↓↓↓

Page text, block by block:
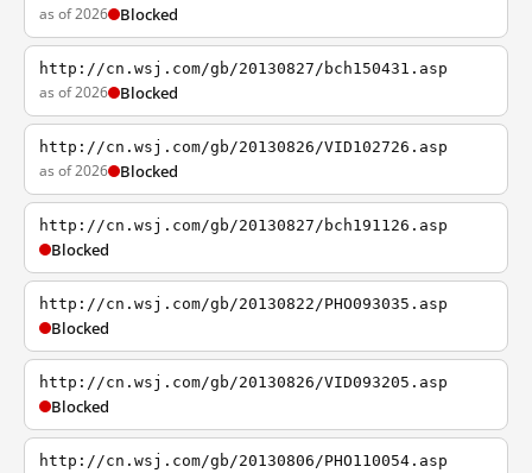
as of 2026 Blocked
http://cn.wsj.com/gb/20130827/bch150431.asp
as of 2026 Blocked
http://cn.wsj.com/gb/20130826/VID102726.asp
as of 2026 Blocked
http://cn.wsj.com/gb/20130827/bch191126.asp
Blocked
http://cn.wsj.com/gb/20130822/PHO093035.asp
Blocked
http://cn.wsj.com/gb/20130826/VID093205.asp
Blocked
http://cn.wsj.com/gb/20130806/PHO110054.asp
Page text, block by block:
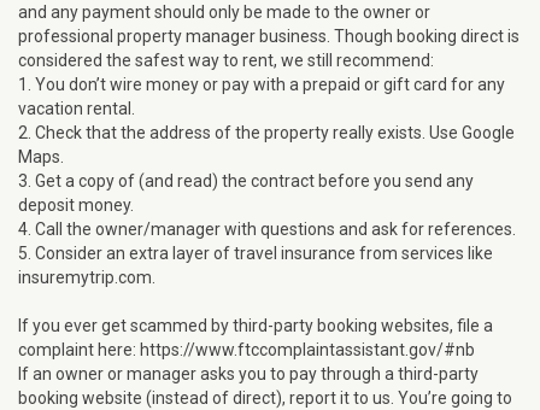
and any payment should only be made to the owner or
professional property manager business. Though booking direct is
considered the safest way to rent, we still recommend:
1. You don’t wire money or pay with a prepaid or gift card for any
vacation rental.
2. Check that the address of the property really exists. Use Google
Maps.
3. Get a copy of (and read) the contract before you send any
deposit money.
4. Call the owner/manager with questions and ask for references.
5. Consider an extra layer of travel insurance from services like
insuremytrip.com.
If you ever get scammed by third-party booking websites, file a
complaint here: https://www.ftccomplaintassistant.gov/#nb
If an owner or manager asks you to pay through a third-party
booking website (instead of direct), report it to us. You’re going to
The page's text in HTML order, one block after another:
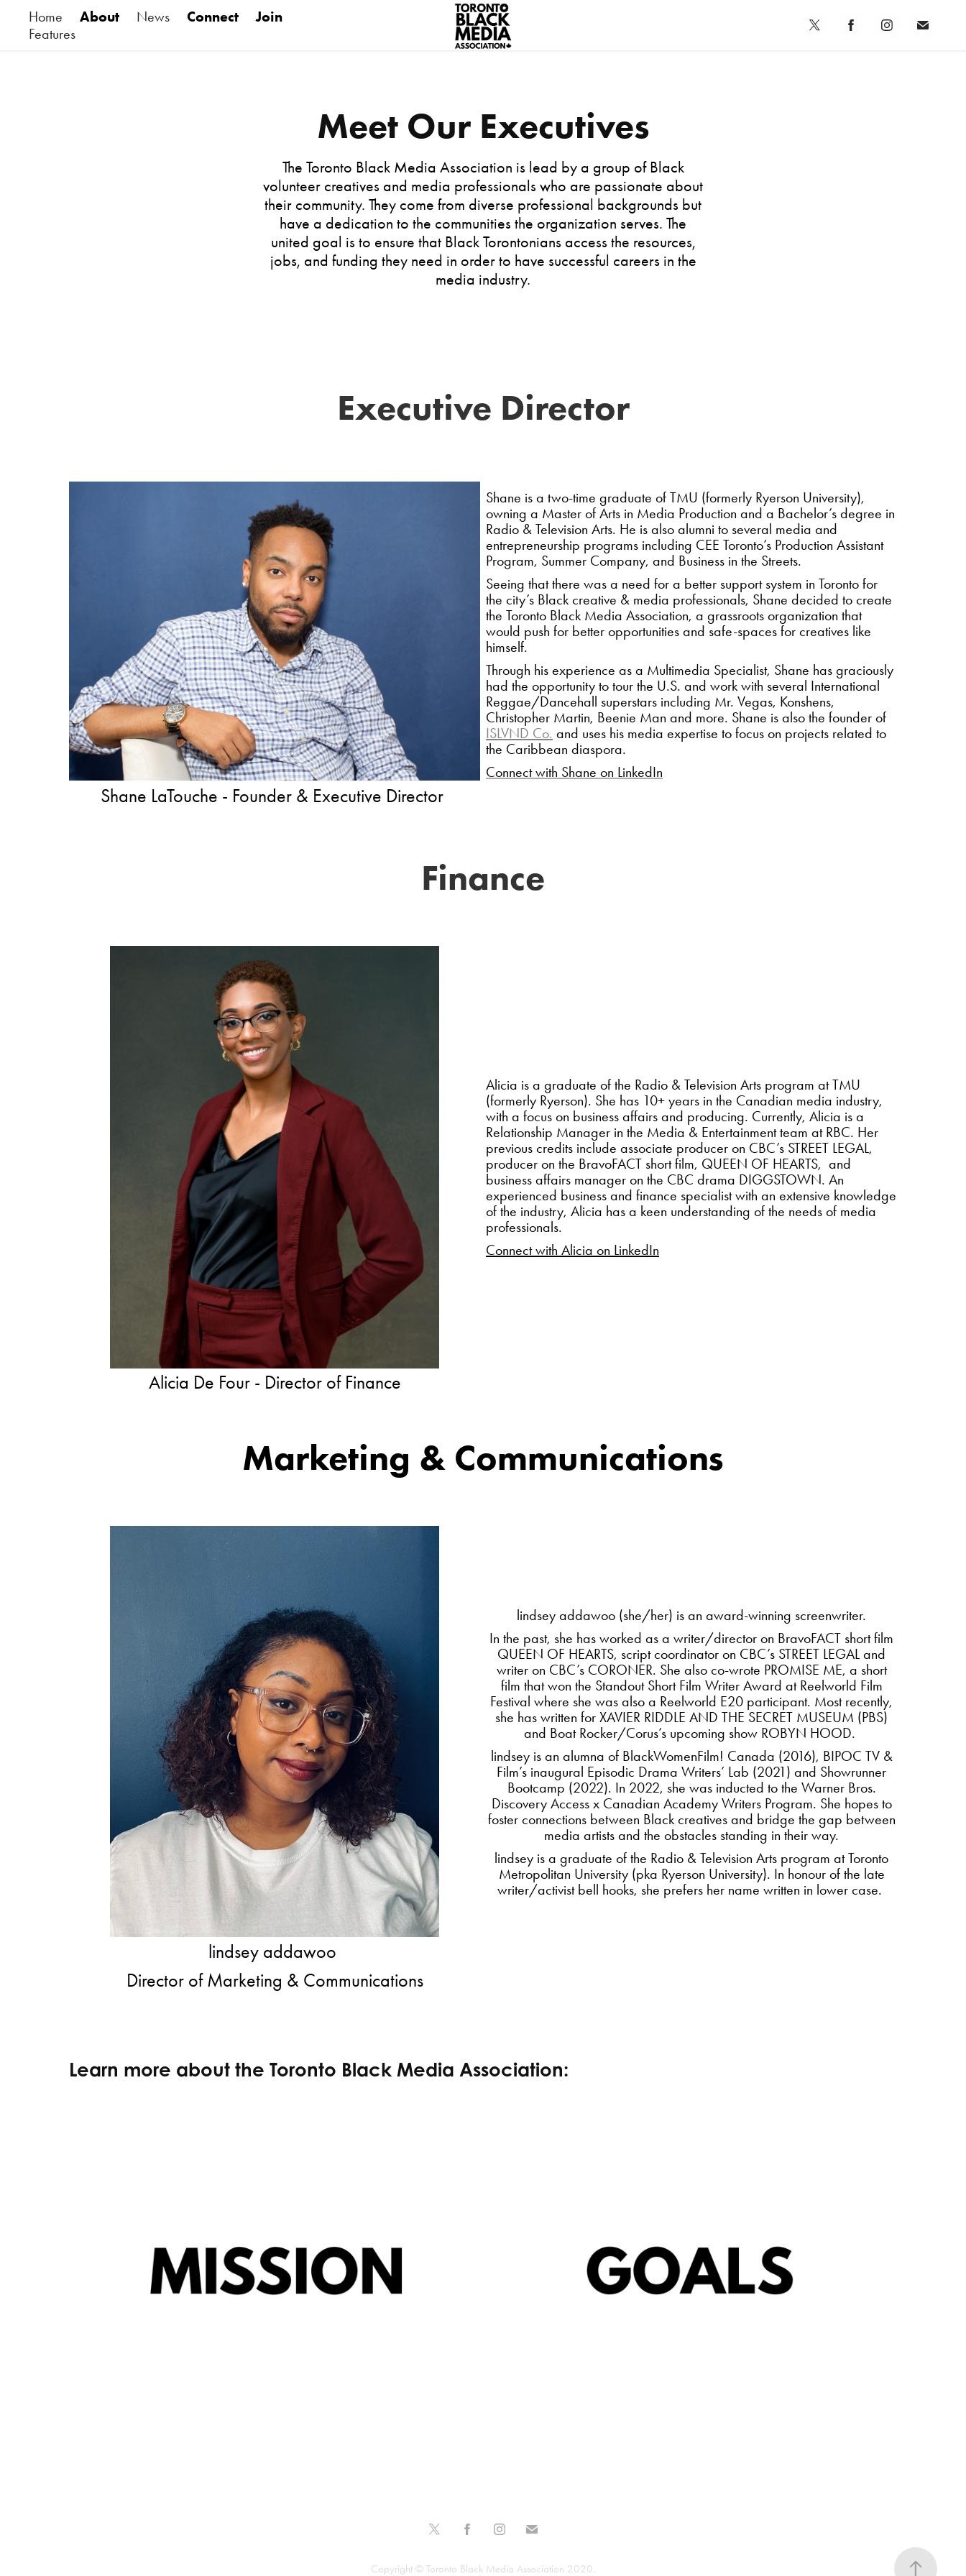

↑↑↑

## [PROMPT]
Find where the line with "4. Call the" sits in the material above, then copy exactly from it through the line with "If an owner". Add no other line.

## [PROBLEM SOLUTION]
4. Call the owner/manager with questions and ask for references.
5. Consider an extra layer of travel insurance from services like
insuremytrip.com.
If you ever get scammed by third-party booking websites, file a
complaint here: https://www.ftccomplaintassistant.gov/#nb
If an owner or manager asks you to pay through a third-party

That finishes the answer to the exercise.